Dataset excerpts.
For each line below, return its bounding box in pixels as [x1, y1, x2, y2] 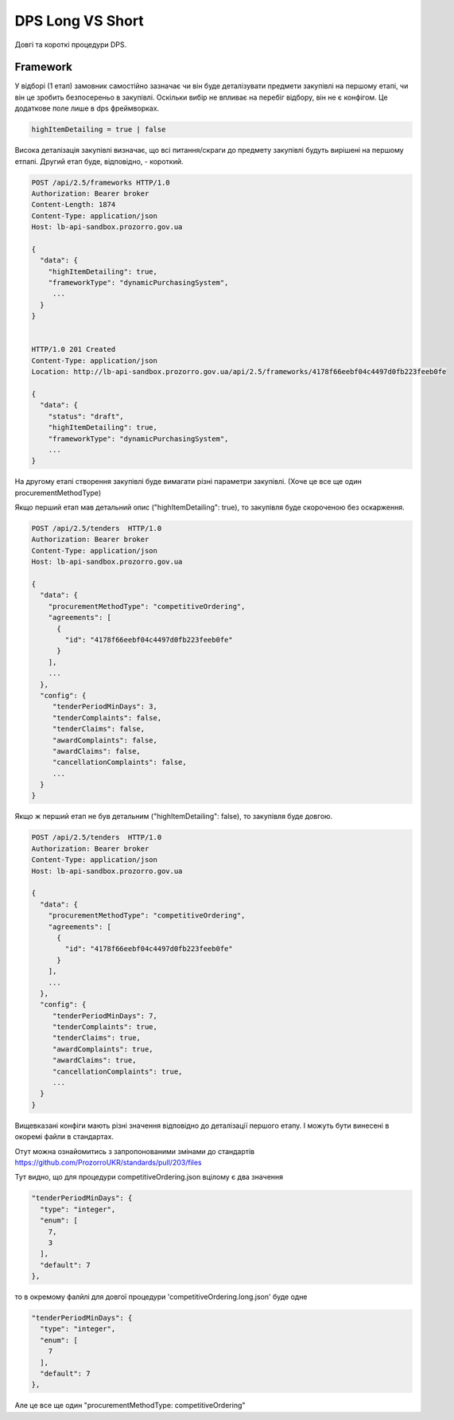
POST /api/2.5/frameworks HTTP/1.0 [31, 177, 170, 187]
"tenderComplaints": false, [52, 713, 162, 722]
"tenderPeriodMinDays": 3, [52, 702, 158, 712]
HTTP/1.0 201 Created [31, 345, 116, 354]
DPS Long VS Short [14, 12, 145, 29]
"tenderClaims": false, [52, 724, 146, 734]
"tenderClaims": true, [52, 1033, 141, 1043]
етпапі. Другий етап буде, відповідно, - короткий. [14, 156, 184, 166]
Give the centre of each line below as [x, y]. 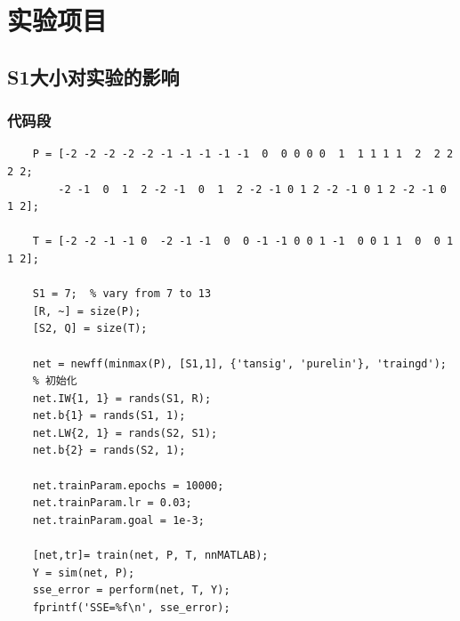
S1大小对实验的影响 [93, 76]
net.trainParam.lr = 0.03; [112, 503]
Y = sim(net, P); [84, 573]
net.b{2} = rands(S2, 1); [109, 451]
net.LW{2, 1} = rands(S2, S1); [125, 433]
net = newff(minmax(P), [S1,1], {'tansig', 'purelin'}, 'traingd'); [239, 363]
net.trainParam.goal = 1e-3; [118, 520]
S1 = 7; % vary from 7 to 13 [122, 294]
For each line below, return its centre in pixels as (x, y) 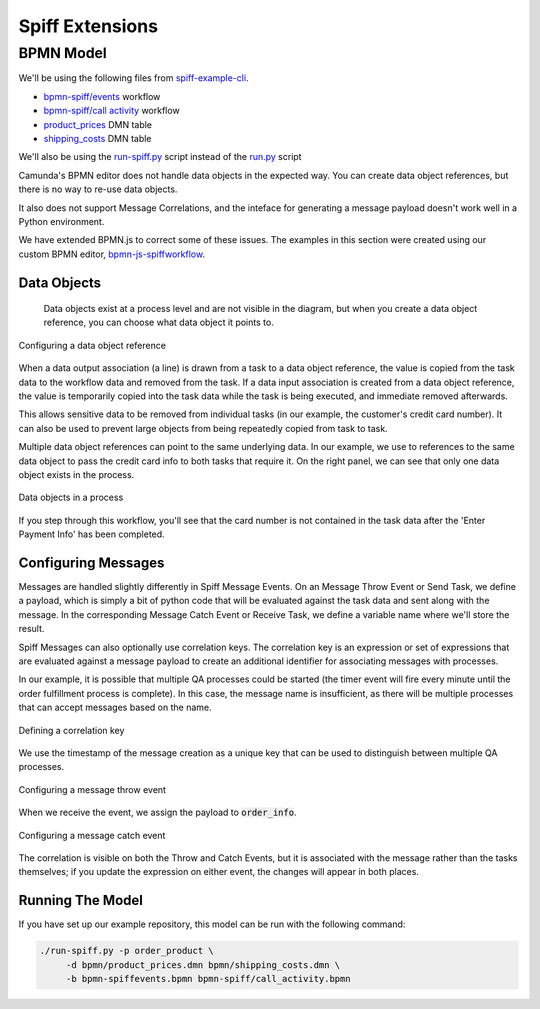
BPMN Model (62, 53)
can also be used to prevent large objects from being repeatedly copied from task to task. (203, 428)
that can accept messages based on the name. (115, 707)
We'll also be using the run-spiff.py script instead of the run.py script (160, 157)
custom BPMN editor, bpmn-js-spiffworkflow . (111, 254)
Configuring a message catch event (92, 835)
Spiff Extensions (88, 26)
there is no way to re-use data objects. (98, 189)

TRY IT. Work out how many lines of the preceding data contain the word "tenderClaims". Reply with that number only.

RESULT. 2